Alle prime anticipazioni sul libro, Trump e alcuni dei suoi più stretti funzionari hanno dovuto immediatamente smentirne il contenuto: il presidente ha «cinguettato» più volte dando a Woodward del bugiardo. Il contenuto del libro è difeso dall’autore con la solita asciutta fermezza: le sue fonti, tutte anonime, sarebbero i protagonisti stessi della vicenda, persone con cui il giornalista ha parlato «per centinaia di ore». E il presidente si è rifiutato di ricevere Woodward, prima della stampa del libro, diversamente da Bush o Obama, per fornire la propria versione dei fatti. «Trump può dire quello che vuole» replica Woodward «ne ha diritto secondo il primo emendamento, ma il geniale direttore del “Washington Post” ai tempi del Watergate, Ben Bradlee, usava dire che nel faccia a faccia la verità alla fine viene a galla. E la verità verrà a galla, anche questa volta».

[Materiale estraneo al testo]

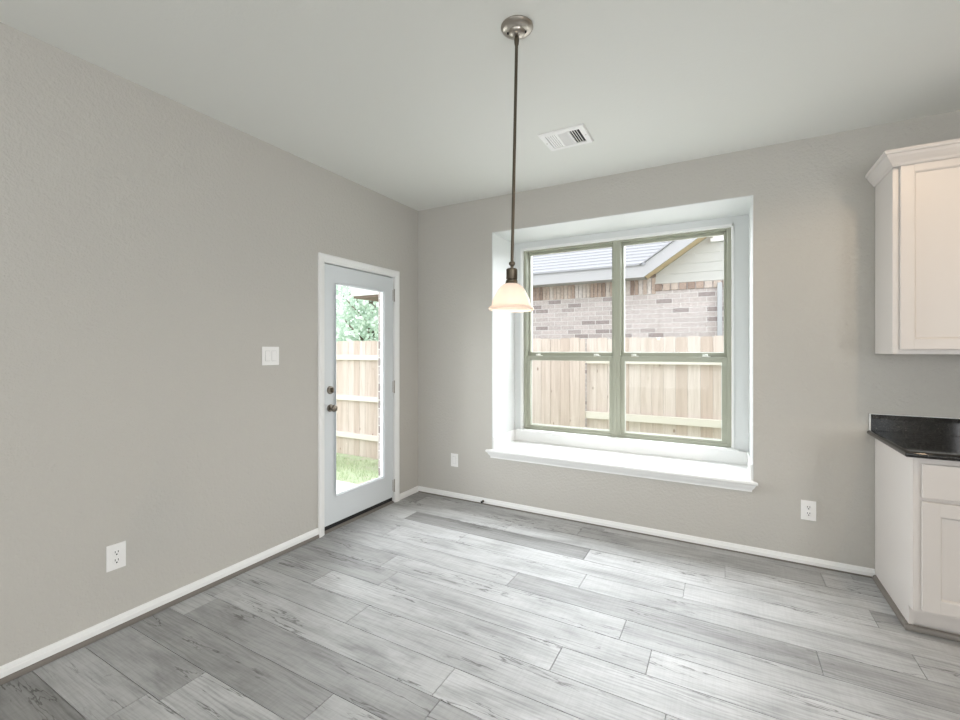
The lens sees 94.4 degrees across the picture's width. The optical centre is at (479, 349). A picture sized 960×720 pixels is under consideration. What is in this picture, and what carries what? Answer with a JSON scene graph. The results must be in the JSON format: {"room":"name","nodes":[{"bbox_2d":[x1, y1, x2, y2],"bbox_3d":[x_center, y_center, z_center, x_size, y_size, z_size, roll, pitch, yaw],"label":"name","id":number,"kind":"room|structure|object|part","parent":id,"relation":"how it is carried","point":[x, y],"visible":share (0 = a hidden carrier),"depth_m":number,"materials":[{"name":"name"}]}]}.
{"room":"dining area","nodes":[
{"label":"dining area","id":0,"kind":"room"},
{"bbox_2d":[0,22,417,665],"bbox_3d":[-2.366,0.085,1.347,0.160,2.900,8.310,0,0,29],"label":"wall","id":1,"kind":"structure","parent":0,"point":[152,246],"depth_m":2.32,"materials":[{"name":"grey paint"}]},
{"bbox_2d":[106,541,125,571],"bbox_3d":[-1.799,1.021,2.199,0.009,0.126,0.080,0,0,29],"label":"power outlet","id":2,"kind":"object","parent":1,"relation":"attached to","point":[115,553],"visible":1,"depth_m":2.19,"materials":[{"name":"white plastic"}]},
{"bbox_2d":[112,549,120,555],"bbox_3d":[-1.797,1.001,2.198,0.006,0.034,0.034,0,0,29],"label":"receptacle","id":3,"kind":"object","parent":2,"relation":"attached to","point":[115,552],"depth_m":2.20,"materials":[{"name":"white plastic"}]},
{"bbox_2d":[112,557,120,563],"bbox_3d":[-1.797,1.041,2.198,0.006,0.034,0.034,0,0,29],"label":"receptacle","id":4,"kind":"object","parent":2,"relation":"attached to","point":[115,560],"depth_m":2.20,"materials":[{"name":"white plastic"}]},
{"bbox_2d":[0,528,318,678],"bbox_3d":[-2.709,1.339,0.545,0.013,0.045,6.274,0,0,29],"label":"baseboard","id":5,"kind":"structure","parent":1,"relation":"attached to","point":[18,664],"depth_m":2.27,"materials":[{"name":"white paint"}]},
{"bbox_2d":[0,534,318,685],"bbox_3d":[-2.708,1.375,0.544,0.016,0.027,6.274,0,0,29],"label":"trim","id":6,"kind":"structure","parent":1,"relation":"attached to","point":[69,650],"depth_m":2.27,"materials":[{"name":"grey wood"}]},
{"bbox_2d":[262,347,278,364],"bbox_3d":[-1.386,0.039,2.946,0.012,0.122,0.124,0,0,29],"label":"light switch","id":7,"kind":"object","parent":1,"relation":"attached to","point":[270,355],"visible":1,"depth_m":2.94,"materials":[{"name":"white plastic"}]},
{"bbox_2d":[318,252,399,537],"bbox_3d":[-1.025,0.334,3.724,0.210,2.111,0.924,0,0,29],"label":"door","id":8,"kind":"structure","parent":1,"relation":"in","point":[337,510],"depth_m":3.59,"materials":[{"name":"white paint"}]},
{"bbox_3d":[-1.122,0.445,3.392,0.060,0.058,0.058,0,0,29],"label":"knob","id":9,"kind":"part","parent":8,"relation":"part of","materials":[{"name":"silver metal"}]},
{"bbox_3d":[-0.992,0.303,3.690,0.037,1.652,0.561,0,0,29],"label":"glass frame","id":10,"kind":"part","parent":8,"relation":"part of","materials":[{"name":"clear glass"}]},
{"bbox_2d":[400,486,418,499],"bbox_3d":[-0.676,1.359,4.233,0.013,0.053,0.304,0,0,29],"label":"baseboard","id":11,"kind":"structure","parent":1,"relation":"attached to","point":[409,492],"depth_m":4.23,"materials":[{"name":"white paint"}]},
{"bbox_2d":[378,292,380,476],"bbox_3d":[-2.812,0.125,0.822,0.105,3.300,9.660,0,0,29],"label":"wall","id":12,"kind":"structure","parent":0,"point":[379,293],"depth_m":4.26,"materials":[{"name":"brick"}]},
{"bbox_2d":[0,492,959,719],"bbox_3d":[0.296,1.462,-0.411,6.200,0.146,7.500,0,0,29],"label":"floor","id":13,"kind":"structure","parent":0,"point":[420,606],"depth_m":2.13,"materials":[{"name":"grey wood"}]},
{"bbox_2d":[872,439,959,641],"bbox_3d":[2.741,0.955,2.154,1.154,0.868,0.642,0,0,29],"label":"base cabinet","id":14,"kind":"object","parent":13,"relation":"on","point":[917,500],"visible":0.88,"depth_m":2.15,"materials":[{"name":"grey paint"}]},
{"bbox_2d":[867,413,959,461],"bbox_3d":[2.735,0.454,2.147,1.197,0.132,0.659,0,0,29],"label":"countertop","id":15,"kind":"structure","parent":14,"relation":"on","point":[937,438],"depth_m":2.53,"materials":[{"name":"black stone"}]},
{"bbox_3d":[2.752,1.375,2.174,1.154,0.027,0.564,0,0,29],"label":"shoe moulding","id":16,"kind":"part","parent":14,"relation":"part of","materials":[{"name":"grey wood"}]},
{"bbox_3d":[2.607,0.894,1.894,1.138,0.746,0.020,0,0,29],"label":"frame","id":17,"kind":"part","parent":14,"relation":"part of","materials":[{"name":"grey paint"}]},
{"bbox_3d":[2.355,0.627,2.010,0.527,0.162,0.018,0,0,29],"label":"drawer","id":18,"kind":"part","parent":14,"relation":"part of","materials":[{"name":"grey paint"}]},
{"bbox_3d":[2.355,0.989,2.010,0.527,0.524,0.019,0,0,29],"label":"door","id":19,"kind":"part","parent":14,"relation":"part of","materials":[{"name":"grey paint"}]},
{"bbox_2d":[0,0,959,210],"bbox_3d":[0.415,-1.445,-0.185,6.510,0.160,8.310,0,0,29],"label":"ceiling","id":20,"kind":"structure","parent":0,"point":[408,102],"depth_m":2.19,"materials":[{"name":"white paint"}]},
{"bbox_2d":[488,15,533,311],"bbox_3d":[0.144,-0.766,1.879,0.194,1.198,0.194,1,0,29],"label":"pendant light","id":21,"kind":"object","parent":20,"relation":"hanging from","point":[511,296],"visible":1,"depth_m":1.86,"materials":[{"name":"beige glass"}]},
{"bbox_3d":[0.133,-0.224,1.879,0.194,0.114,0.194,1,0,29],"label":"lamp shade","id":22,"kind":"part","parent":21,"relation":"part of","materials":[{"name":"white glass"}]},
{"bbox_3d":[0.145,-0.834,1.879,0.013,0.922,0.013,1,0,29],"label":"stem","id":23,"kind":"part","parent":21,"relation":"part of","materials":[{"name":"grey metal"}]},
{"bbox_2d":[537,124,593,150],"bbox_3d":[0.553,-1.359,2.860,0.293,0.012,0.254,0,0,29],"label":"ceiling vent","id":24,"kind":"object","parent":20,"relation":"in","point":[576,135],"visible":1,"depth_m":2.84,"materials":[{"name":"white plastic"}]},
{"bbox_2d":[418,110,959,568],"bbox_3d":[2.331,0.085,3.126,6.350,2.900,0.660,0,0,29],"label":"wall","id":25,"kind":"structure","parent":0,"point":[818,374],"depth_m":2.96,"materials":[{"name":"grey paint"}]},
{"bbox_2d":[451,453,457,466],"bbox_3d":[-0.239,1.030,4.160,0.076,0.122,0.008,0,0,29],"label":"wall plate","id":26,"kind":"object","parent":25,"relation":"attached to","point":[454,457],"visible":1,"depth_m":4.16,"materials":[{"name":"white plastic"}]},
{"bbox_2d":[485,440,757,491],"bbox_3d":[1.075,0.923,3.686,2.062,0.076,0.522,0,0,29],"label":"window sill","id":27,"kind":"structure","parent":25,"relation":"attached to","point":[733,476],"depth_m":3.50,"materials":[{"name":"white paint"}]},
{"bbox_2d":[492,195,752,479],"bbox_3d":[1.130,-0.059,3.765,1.993,1.987,0.620,0,0,29],"label":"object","id":28,"kind":"structure","parent":25,"relation":"attached to","point":[738,211],"depth_m":3.62,"materials":[{"name":"white paint"}]},
{"bbox_2d":[493,429,751,479],"bbox_3d":[1.104,0.830,3.718,1.981,0.111,0.507,0,0,29],"label":"trim","id":29,"kind":"structure","parent":25,"relation":"attached to","point":[671,449],"depth_m":3.84,"materials":[{"name":"white paint"}]},
{"bbox_2d":[520,223,733,448],"bbox_3d":[1.224,-0.106,3.978,1.819,1.769,0.140,0,0,29],"label":"window","id":30,"kind":"structure","parent":25,"relation":"in","point":[617,359],"depth_m":3.95,"materials":[{"name":"white paint"}]},
{"bbox_3d":[0.835,0.407,4.189,0.842,0.700,0.034,0,0,29],"label":"sash","id":31,"kind":"part","parent":30,"relation":"part of","materials":[{"name":"grey plastic"}]},
{"bbox_3d":[0.845,-0.100,4.206,0.894,1.745,0.093,0,0,29],"label":"frame","id":32,"kind":"part","parent":30,"relation":"part of","materials":[{"name":"grey plastic"}]},
{"bbox_3d":[0.855,-0.442,4.225,0.842,1.037,0.036,0,0,29],"label":"sash","id":33,"kind":"part","parent":30,"relation":"part of","materials":[{"name":"clear glass"}]},
{"bbox_3d":[1.624,0.766,3.775,0.847,0.020,0.085,0,0,29],"label":"frame sill","id":34,"kind":"part","parent":30,"relation":"part of","materials":[{"name":"grey plastic"}]},
{"bbox_3d":[1.615,0.407,3.759,0.835,0.700,0.034,0,0,29],"label":"sash","id":35,"kind":"part","parent":30,"relation":"part of","materials":[{"name":"grey plastic"}]},
{"bbox_3d":[1.635,-0.442,3.795,0.835,1.037,0.036,0,0,29],"label":"sash","id":36,"kind":"part","parent":30,"relation":"part of","materials":[{"name":"clear glass"}]},
{"bbox_3d":[1.625,-0.100,3.776,0.887,1.745,0.093,0,0,29],"label":"frame","id":37,"kind":"part","parent":30,"relation":"part of","materials":[{"name":"grey plastic"}]},
{"bbox_2d":[419,491,871,577],"bbox_3d":[0.894,1.383,3.533,3.408,0.010,0.014,0,0,29],"label":"trim","id":38,"kind":"structure","parent":25,"relation":"attached to","point":[419,491],"depth_m":3.25,"materials":[{"name":"grey wood"}]},
{"bbox_2d":[418,486,874,576],"bbox_3d":[0.900,1.356,3.530,3.427,0.044,0.013,0,0,29],"label":"baseboard","id":39,"kind":"structure","parent":25,"relation":"attached to","point":[683,537],"depth_m":3.25,"materials":[{"name":"white paint"}]},
{"bbox_2d":[801,500,815,520],"bbox_3d":[2.115,1.033,2.862,0.080,0.126,0.009,0,0,29],"label":"power outlet","id":40,"kind":"object","parent":25,"relation":"attached to","point":[808,508],"visible":1,"depth_m":2.86,"materials":[{"name":"white plastic"}]},
{"bbox_2d":[865,138,959,353],"bbox_3d":[2.788,-0.524,2.272,1.185,1.093,0.389,0,0,29],"label":"upper cabinet","id":41,"kind":"object","parent":25,"relation":"attached to","point":[917,188],"visible":1,"depth_m":2.37,"materials":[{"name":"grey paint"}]},
{"bbox_3d":[2.788,-1.030,2.272,1.185,0.081,0.389,0,0,29],"label":"crown moulding","id":42,"kind":"part","parent":41,"relation":"part of","materials":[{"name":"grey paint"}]},
{"bbox_3d":[2.753,-0.511,2.159,1.138,1.067,0.020,0,0,29],"label":"frame","id":43,"kind":"part","parent":41,"relation":"part of","materials":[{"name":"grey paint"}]},
{"bbox_3d":[2.502,-0.505,2.274,0.533,1.005,0.019,0,0,29],"label":"door","id":44,"kind":"part","parent":41,"relation":"part of","materials":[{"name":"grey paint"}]},
{"bbox_2d":[871,414,959,435],"bbox_3d":[2.896,0.440,2.424,1.182,0.099,0.019,0,0,29],"label":"backsplash","id":45,"kind":"structure","parent":25,"relation":"attached to","point":[888,423],"depth_m":2.60,"materials":[{"name":"black stone"}]},
{"label":"outside","id":46,"kind":"structure","parent":0,"visible":0},
{"bbox_2d":[336,453,377,483],"bbox_3d":[-2.646,1.725,31.753,90.000,0.420,74.000,0,0,29],"label":"ground","id":47,"kind":"structure","parent":46,"point":[368,467],"depth_m":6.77,"materials":[{"name":"green plant"}]},
{"bbox_2d":[336,480,358,492],"bbox_3d":[-2.865,1.559,3.881,2.920,0.112,3.368,0,0,29],"label":"patio slab","id":48,"kind":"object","parent":47,"relation":"on","point":[340,485],"depth_m":4.93,"materials":[{"name":"grey concrete"}]},
{"bbox_2d":[336,341,377,458],"bbox_3d":[-2.833,0.885,8.479,4.938,2.111,0.168,0,0,29],"label":"fence section","id":49,"kind":"object","parent":47,"relation":"on","point":[356,361],"visible":0.2,"depth_m":8.11,"materials":[{"name":"brown wood"}]},
{"bbox_3d":[-2.860,0.136,8.430,4.938,0.089,0.056,0,0,29],"label":"rail","id":50,"kind":"part","parent":49,"relation":"part of","materials":[{"name":"beige wood"}]},
{"bbox_3d":[-2.860,0.878,8.430,4.938,0.089,0.056,0,0,29],"label":"rail","id":51,"kind":"part","parent":49,"relation":"part of","materials":[{"name":"beige wood"}]},
{"bbox_3d":[-2.860,1.565,8.430,4.938,0.089,0.056,0,0,29],"label":"rail","id":52,"kind":"part","parent":49,"relation":"part of","materials":[{"name":"beige wood"}]},
{"bbox_2d":[336,285,377,341],"bbox_3d":[-4.129,-1.762,14.289,5.353,7.675,4.588,0,0,29],"label":"tree","id":53,"kind":"object","parent":47,"relation":"on","point":[366,326],"visible":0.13,"depth_m":13.14,"materials":[{"name":"green plant"}]},
{"bbox_2d":[346,286,377,301],"bbox_3d":[-0.871,0.405,6.535,1.850,3.060,1.140,0,0,29],"label":"outbuilding","id":54,"kind":"structure","parent":47,"relation":"on","point":[357,293],"depth_m":6.43,"materials":[{"name":"brick"}]},
{"bbox_2d":[532,338,585,426],"bbox_3d":[0.396,0.884,6.686,2.443,2.112,0.192,0,0,29],"label":"fence section","id":55,"kind":"object","parent":47,"relation":"on","point":[558,387],"visible":0.25,"depth_m":6.20,"materials":[{"name":"brown wood"}]},
{"bbox_2d":[533,228,731,436],"bbox_3d":[4.875,-1.377,9.420,10.230,6.704,6.000,0,0,29],"label":"house","id":56,"kind":"structure","parent":47,"relation":"on","point":[673,288],"depth_m":7.59,"materials":[{"name":"brick"}]},
{"bbox_2d":[586,336,731,445],"bbox_3d":[2.946,0.884,5.294,3.365,2.112,0.168,0,0,29],"label":"fence section","id":57,"kind":"object","parent":47,"relation":"on","point":[644,380],"visible":0.26,"depth_m":5.61,"materials":[{"name":"brown wood"}]},
{"bbox_3d":[2.920,0.136,5.245,3.365,0.089,0.056,0,0,29],"label":"rail","id":58,"kind":"part","parent":57,"relation":"part of","materials":[{"name":"beige wood"}]},
{"bbox_3d":[2.920,0.878,5.245,3.365,0.089,0.056,0,0,29],"label":"rail","id":59,"kind":"part","parent":57,"relation":"part of","materials":[{"name":"beige wood"}]}
]}

Verità che, purtroppo, non ha impedito a quest’uomo “con l’intelligenza di un bambino di quinta elementare” di prendere le redini di un paese guerrafondaio che più non si può. Basta ricordare che a pochi anni dalla fine della Seconda Guerra Mondiale, l’America si imbarcò nella guerra di Corea, e dopo d’essa in quella del Vietnam, e poi nelle guerre del golfo. Se c’è una cosa che al momento nemmeno i commentatori politici più esperienti possono prevedere è quale sarà il suo comportamento in questi quattro nuovi anni di presidenza, nel corso dei quali si toglierà tutti i sassolini dalle scarpe che dal 2020 in poi, quando perse il potere, non gli è stato possibile soddisfare. Mi rendo conto che è un’impresa ardua quella di leggere i tre libri di cui ho parlato, trattandosi di volumi piuttosto cospicui; ma è soltanto dalla loro attenta lettura che noi, che non viviamo negli Stati Uniti, possiamo farci un’idea, anche se molto incerta, dei quattro anni che aspettano gli Stati Uniti e il resto del mondo, libri ai quali ci sentiamo in dovere di aggiungere un imperdibile saggio di Naomi Klein Shock Politics. L’incubo Trump e il futuro della democrazia (Feltrinelli, 2017). Se ci sarà consentito, ovviamente, vi terremo al corrente di ciò che accadrà, sperando che la pericolosissima situazione del mondo attuale ci consenta di continuare a operare in piena libertà. Il nostro futuro, con Trump alla presidenza degli Stati Uniti, è un po’ meno roseo di prima, e speriamo che una volta per tutte la vecchia Europa rinserri i suoi ranghi e la smetta di essere una sua fedele ancella, rispolverando il suo orgoglio smarrito. Anche se, da parte italiana, con un Salvini e altri della sua specie, sarà un compito arduo. Staremo a vedere.